There's nothing wrong in this approach, because Jam exits after each
build is done.
Cheers,
Alen
Groleo wrote:
> I've seen alot of comments inside jam telling that some portions of
> memory is never freed.
> I went further and run jam through valgrind:
> ==16330== Memcheck, a memory error detector.
> ==16330== Copyright (C) 2002-2005, and GNU GPL'd, by Julian Seward et al.
> ==16330== Using LibVEX rev 1575, a library for dynamic binary translation.
> ==16330== Copyright (C) 2004-2005, and GNU GPL'd, by OpenWorks LLP.
> ==16330== Using valgrind-3.1.1-Debian, a dynamic binary
> instrumentation framework.
> ==16330== Copyright (C) 2000-2005, and GNU GPL'd, by Julian Seward et al.
> ==16330== For more details, rerun with: -v
> ==16330==
> --16330-- DWARF2 CFI reader: unhandled CFI instruction 0:50
> --16330-- DWARF2 CFI reader: unhandled CFI instruction 0:50
> ...found 224 target(s)...
> ==16330==
> ==16330== ERROR SUMMARY: 0 errors from 0 contexts (suppressed: 11 from 1)

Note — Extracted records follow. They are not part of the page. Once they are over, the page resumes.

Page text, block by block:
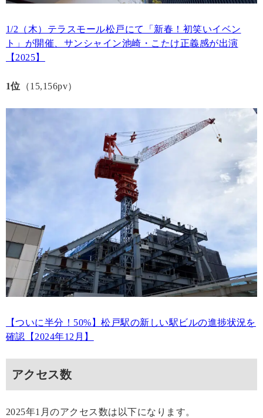
1/2（木）テラスモール松戸にて「新春！初笑いイベン
ト」が開催、サンシャイン池崎・こたけ正義感が出演
【2025】
1位 （15,156pv）
【ついに半分！50%】松戸駅の新しい駅ビルの進捗状況を
確認【2024年12月】
アクセス数
2025年1月のアクセス数は以下になります。

> ==16330== malloc/free: in use at exit: 212,990 bytes in 10,088 blocks.
> ==16330== malloc/free: 14,902 allocs, 4,814 frees, 2,269,270 bytes allocated.
> ==16330== For counts of detected errors, rerun with: -v
> ==16330== searching for pointers to 10,088 not-freed blocks.
> ==16330== checked 76,480 bytes.
> ==16330==
> ==16330== LEAK SUMMARY:
> ==16330== definitely lost: 212,160 bytes in 10,016 blocks.
> ==16330== possibly lost: 8 bytes in 1 blocks.
> ==16330== still reachable: 822 bytes in 71 blocks.
> ==16330== suppressed: 0 bytes in 0 blocks.
> ==16330== Use --leak-check=full to see details of leaked memory.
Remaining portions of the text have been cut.